**Problem to work on**
Images in the data are to be skipped, while every line is restated exactly as written.

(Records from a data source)
§ §

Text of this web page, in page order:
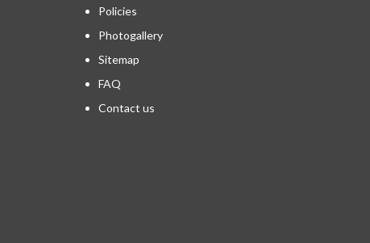
Policies
Photogallery
Sitemap
FAQ
Contact us
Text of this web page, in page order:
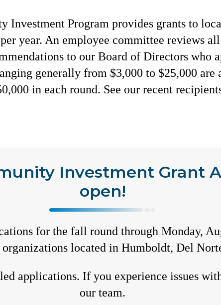
Investment Program provides grants to
year. An employee committee reviews
to our Board of Directors who
generally from $3,000 to $25,000 are
in each round. See our recent
Investment Grant
open!
for the fall round through Monday,
located in Humboldt, Del
applications. If you experience issues
our team.
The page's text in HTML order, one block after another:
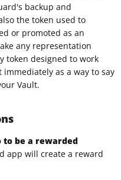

§ §

**Task result**
Text of this web page, in page order:
Policies
Photogallery
Sitemap
FAQ
Contact us
Text of this web page, in page order:
Investment Program provides grants to
year. An employee committee reviews
to our Board of Directors who
generally from $3,000 to $25,000 are
in each round. See our recent
Investment Grant
open!
for the fall round through Monday,
located in Humboldt, Del
applications. If you experience issues
our team.
The page's text in HTML order, one block after another:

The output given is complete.